Отголоски на такие мысли он встречал, разумеется, в речах своей сестры и князя Ивана Долгорукова, который все более и более делался близким ему человеком, и близость эта начинала переходить в любовь и тесную дружбу.
Остерман, с своей стороны, тоже, как будто неумышленно, подливал масла в огонь. Он заставлял ленивого мальчика учиться, ограничивал его забавы и прогулки, ссылаясь на то, что это воля «светлейшего», и, придавая в это время своему лицу выражение сожаления, тем самым давал чувствовать своему питомцу, что он, Остерман, пожалуй, и рад бы дать ему побольше свободы, но что он сам человек подначальный. Дразнила также своего уже раздраженного племянника и Елизавета, насмехаясь над тем, что его держат в такой тесной неволе. Здесь затрагивалась уже самая чувствительная струна, – здесь оскорблялось самолюбие влюбленного мальчика, которому, конечно, хотелось прежде всего казаться в глазах полюбившейся ему девушки взрослым человеком, считаться ее ровесником если и не по летам, то хоть по той самостоятельности, которая составляет право каждого юноши, а тем более императора.
Обстоятельства, вызвавшие падение Меншикова, слишком известны.

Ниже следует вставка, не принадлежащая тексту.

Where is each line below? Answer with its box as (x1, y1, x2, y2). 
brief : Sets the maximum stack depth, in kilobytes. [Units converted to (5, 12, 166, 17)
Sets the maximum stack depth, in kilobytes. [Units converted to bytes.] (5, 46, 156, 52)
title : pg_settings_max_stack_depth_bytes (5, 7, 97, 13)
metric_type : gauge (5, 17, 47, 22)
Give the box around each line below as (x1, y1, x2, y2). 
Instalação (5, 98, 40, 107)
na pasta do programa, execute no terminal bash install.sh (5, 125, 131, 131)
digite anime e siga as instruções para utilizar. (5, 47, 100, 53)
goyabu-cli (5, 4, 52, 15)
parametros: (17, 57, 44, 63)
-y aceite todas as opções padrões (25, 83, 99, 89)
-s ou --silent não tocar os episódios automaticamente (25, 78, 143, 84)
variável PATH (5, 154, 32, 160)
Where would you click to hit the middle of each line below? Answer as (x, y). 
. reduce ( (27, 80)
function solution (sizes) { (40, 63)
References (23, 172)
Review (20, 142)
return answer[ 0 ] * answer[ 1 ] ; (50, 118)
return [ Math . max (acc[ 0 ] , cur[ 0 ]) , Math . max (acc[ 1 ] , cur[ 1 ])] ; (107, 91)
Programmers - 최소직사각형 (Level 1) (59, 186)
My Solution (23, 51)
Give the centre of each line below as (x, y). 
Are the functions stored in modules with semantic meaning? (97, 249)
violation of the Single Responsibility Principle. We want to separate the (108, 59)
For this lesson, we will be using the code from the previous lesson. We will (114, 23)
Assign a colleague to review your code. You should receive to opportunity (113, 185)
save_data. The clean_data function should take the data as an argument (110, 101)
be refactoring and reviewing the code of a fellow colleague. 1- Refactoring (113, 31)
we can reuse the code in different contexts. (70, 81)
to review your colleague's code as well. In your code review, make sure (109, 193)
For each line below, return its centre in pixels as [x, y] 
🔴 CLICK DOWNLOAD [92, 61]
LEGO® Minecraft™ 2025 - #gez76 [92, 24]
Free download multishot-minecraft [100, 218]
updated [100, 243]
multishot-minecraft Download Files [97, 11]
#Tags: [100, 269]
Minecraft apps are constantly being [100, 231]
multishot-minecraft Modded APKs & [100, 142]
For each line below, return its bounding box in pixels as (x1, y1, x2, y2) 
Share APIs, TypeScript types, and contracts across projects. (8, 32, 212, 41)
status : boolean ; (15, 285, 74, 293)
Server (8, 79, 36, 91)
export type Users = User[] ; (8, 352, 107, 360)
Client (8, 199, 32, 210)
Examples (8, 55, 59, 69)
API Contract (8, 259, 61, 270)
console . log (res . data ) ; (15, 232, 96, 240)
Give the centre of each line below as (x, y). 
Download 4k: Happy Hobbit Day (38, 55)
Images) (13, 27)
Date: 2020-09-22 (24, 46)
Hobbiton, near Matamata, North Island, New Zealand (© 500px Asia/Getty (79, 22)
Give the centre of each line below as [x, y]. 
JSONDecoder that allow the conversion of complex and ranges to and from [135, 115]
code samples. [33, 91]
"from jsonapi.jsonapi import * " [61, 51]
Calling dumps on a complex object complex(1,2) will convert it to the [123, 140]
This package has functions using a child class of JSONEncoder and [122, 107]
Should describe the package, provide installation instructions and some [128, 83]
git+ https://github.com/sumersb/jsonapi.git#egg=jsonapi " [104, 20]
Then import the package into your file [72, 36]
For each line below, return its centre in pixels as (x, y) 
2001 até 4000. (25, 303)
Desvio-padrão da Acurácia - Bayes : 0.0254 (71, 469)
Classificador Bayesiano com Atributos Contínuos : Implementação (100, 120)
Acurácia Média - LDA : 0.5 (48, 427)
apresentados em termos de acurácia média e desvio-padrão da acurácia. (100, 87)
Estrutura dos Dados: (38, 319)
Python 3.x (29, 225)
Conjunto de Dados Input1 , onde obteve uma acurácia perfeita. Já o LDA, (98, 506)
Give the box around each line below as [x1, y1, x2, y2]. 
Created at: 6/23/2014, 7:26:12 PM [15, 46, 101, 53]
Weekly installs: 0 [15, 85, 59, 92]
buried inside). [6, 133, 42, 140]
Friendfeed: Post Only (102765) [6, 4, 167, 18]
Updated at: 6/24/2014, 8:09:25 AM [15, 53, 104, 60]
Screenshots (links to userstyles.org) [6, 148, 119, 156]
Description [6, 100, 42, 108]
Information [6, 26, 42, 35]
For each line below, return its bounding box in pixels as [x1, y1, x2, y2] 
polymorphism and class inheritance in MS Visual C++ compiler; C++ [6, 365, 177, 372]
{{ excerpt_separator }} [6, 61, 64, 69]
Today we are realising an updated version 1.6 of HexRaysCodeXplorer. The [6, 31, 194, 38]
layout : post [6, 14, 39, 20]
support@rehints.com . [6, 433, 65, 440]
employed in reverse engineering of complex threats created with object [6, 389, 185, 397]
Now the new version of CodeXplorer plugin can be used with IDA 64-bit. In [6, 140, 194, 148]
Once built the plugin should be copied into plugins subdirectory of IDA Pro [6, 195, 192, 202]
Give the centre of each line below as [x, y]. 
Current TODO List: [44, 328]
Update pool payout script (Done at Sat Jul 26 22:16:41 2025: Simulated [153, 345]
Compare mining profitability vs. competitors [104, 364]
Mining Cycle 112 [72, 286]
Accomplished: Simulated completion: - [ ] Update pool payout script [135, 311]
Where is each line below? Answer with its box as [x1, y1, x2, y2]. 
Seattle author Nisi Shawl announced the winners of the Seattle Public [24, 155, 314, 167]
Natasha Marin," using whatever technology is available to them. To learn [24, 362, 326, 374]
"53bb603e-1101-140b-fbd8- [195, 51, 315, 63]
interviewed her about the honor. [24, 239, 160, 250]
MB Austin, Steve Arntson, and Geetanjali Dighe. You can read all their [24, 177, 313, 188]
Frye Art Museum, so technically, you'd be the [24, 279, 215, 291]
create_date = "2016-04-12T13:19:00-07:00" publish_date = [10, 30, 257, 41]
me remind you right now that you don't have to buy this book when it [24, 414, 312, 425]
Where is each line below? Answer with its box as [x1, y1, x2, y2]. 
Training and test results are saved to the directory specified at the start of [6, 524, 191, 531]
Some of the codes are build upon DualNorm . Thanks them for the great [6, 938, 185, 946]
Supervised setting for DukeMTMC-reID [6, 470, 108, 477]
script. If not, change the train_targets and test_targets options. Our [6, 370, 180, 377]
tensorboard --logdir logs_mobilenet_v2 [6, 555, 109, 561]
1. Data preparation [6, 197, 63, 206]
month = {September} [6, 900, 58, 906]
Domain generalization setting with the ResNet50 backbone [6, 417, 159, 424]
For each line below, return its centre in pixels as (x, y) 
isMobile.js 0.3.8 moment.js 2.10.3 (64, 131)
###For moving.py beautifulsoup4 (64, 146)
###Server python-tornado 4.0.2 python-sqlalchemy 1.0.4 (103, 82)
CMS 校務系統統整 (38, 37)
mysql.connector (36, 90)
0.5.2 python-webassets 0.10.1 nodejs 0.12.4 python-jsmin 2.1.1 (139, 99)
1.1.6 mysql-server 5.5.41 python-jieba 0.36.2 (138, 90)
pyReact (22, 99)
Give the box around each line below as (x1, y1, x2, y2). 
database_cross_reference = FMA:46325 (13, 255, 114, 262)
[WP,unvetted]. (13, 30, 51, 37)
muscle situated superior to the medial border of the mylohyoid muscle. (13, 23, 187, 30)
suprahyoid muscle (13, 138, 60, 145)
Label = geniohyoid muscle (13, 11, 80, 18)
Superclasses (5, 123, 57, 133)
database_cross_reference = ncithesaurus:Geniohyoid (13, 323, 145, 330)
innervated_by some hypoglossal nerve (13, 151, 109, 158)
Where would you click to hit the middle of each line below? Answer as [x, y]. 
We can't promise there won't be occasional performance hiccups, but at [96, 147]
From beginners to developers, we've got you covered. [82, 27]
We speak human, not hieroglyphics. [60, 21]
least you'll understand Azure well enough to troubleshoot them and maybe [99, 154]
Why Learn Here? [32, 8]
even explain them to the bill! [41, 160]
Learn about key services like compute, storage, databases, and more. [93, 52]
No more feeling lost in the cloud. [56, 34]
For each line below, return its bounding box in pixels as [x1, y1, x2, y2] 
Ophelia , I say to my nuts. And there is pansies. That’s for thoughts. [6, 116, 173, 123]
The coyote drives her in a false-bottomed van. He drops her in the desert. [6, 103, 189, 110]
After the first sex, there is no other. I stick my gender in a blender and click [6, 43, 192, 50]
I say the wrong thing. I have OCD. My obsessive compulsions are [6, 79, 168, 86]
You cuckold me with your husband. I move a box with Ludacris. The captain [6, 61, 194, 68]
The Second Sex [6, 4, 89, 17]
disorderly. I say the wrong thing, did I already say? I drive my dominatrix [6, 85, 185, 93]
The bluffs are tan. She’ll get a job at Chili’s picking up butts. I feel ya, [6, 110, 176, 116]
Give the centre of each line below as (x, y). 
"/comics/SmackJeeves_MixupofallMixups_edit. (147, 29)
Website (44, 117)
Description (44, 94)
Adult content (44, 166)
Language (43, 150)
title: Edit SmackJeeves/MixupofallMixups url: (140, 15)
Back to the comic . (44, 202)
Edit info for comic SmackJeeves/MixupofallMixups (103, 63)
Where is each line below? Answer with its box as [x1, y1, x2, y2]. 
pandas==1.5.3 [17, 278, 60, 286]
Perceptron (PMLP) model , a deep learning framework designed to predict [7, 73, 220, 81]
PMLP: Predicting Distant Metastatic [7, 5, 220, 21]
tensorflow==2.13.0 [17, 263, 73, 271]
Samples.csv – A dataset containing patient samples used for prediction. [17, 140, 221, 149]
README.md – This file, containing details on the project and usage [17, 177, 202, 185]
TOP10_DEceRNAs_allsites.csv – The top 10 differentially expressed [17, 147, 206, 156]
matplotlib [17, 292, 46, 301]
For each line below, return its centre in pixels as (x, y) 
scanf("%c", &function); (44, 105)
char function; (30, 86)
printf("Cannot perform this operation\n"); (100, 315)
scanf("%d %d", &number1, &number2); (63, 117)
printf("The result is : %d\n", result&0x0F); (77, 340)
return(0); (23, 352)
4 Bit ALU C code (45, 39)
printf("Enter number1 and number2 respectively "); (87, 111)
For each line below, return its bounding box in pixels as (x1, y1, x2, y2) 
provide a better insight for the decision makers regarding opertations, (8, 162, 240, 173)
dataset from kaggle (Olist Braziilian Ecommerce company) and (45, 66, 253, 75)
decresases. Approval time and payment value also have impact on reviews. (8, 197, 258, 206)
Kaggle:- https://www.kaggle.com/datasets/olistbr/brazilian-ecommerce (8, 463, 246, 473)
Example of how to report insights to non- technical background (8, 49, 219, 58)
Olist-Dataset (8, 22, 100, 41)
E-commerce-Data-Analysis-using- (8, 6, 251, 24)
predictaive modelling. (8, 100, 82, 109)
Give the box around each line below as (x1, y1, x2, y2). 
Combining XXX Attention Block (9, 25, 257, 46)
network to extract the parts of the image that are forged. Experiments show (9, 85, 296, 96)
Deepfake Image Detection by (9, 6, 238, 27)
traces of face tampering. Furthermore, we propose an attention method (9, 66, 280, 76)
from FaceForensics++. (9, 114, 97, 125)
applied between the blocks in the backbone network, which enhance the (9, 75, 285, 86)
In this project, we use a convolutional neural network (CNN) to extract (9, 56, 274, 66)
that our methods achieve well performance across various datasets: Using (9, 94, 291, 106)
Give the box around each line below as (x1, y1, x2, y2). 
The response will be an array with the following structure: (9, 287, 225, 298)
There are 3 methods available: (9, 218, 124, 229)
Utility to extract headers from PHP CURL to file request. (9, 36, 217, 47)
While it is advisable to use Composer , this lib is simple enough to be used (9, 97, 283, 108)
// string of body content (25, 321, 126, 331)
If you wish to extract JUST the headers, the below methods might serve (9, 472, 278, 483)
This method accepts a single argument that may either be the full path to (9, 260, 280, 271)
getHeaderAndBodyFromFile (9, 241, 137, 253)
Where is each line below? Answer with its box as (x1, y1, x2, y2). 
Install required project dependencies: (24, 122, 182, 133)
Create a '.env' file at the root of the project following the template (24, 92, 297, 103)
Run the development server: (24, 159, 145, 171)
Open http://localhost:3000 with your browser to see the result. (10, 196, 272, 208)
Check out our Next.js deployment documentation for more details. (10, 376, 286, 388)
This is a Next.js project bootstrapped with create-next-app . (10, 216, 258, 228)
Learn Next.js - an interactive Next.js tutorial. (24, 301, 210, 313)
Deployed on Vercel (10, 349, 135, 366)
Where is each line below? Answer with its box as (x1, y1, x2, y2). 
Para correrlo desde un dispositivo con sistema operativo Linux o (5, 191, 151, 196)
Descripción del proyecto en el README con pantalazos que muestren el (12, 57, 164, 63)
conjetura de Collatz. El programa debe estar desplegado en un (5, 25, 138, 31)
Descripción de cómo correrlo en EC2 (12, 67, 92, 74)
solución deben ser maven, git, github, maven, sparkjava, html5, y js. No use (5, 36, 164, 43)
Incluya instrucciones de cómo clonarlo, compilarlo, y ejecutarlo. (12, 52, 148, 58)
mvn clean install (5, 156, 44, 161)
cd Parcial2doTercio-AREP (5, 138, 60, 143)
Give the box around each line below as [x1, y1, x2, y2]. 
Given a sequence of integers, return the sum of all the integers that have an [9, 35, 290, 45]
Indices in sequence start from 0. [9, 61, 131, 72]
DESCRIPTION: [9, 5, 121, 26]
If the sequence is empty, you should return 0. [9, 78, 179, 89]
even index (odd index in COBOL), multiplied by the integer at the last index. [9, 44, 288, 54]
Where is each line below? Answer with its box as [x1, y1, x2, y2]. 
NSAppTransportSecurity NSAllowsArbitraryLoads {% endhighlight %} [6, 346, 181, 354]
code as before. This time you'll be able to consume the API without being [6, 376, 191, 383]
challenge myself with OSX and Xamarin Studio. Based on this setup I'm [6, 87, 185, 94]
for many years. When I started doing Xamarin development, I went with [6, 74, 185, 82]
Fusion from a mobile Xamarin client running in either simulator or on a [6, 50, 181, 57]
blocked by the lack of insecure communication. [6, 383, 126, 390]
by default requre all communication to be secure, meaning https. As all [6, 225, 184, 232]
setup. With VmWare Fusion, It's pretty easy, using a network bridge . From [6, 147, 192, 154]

Главным поводом к тому было вмешательство его в отношения Петра к Наталье, как брата и государя к сестре, а вместе с тем и великой княжне – второй особе после императора, и Волконская могла порадоваться, узнав в один из своих тайных приездов в Москву, что Петр последовал ее внушениям, дошедшим к нему через его сестру. Вспыливши на Меншикова, он топнул на него ногою, крикнув: «Я покажу тебе, что я император, и научу тебя повиноваться!»
Падение и ссылка Меншикова были радостно приветствованы всеми, кто мог сознавать или чувствовать его произвол и его могущество. Этой радости вторили бессознательно и другие, потому только, что радоваться чужой беде гораздо более свойственно людям вообще, нежели сочувствовать чьим-либо удачам и счастью.
Между тем Аграфена Петровна, жившая как изгнанница под Москвой в деревне и не предвидевшая еще близкого падения «голиафа», продолжала и в ссылке строить ему козни.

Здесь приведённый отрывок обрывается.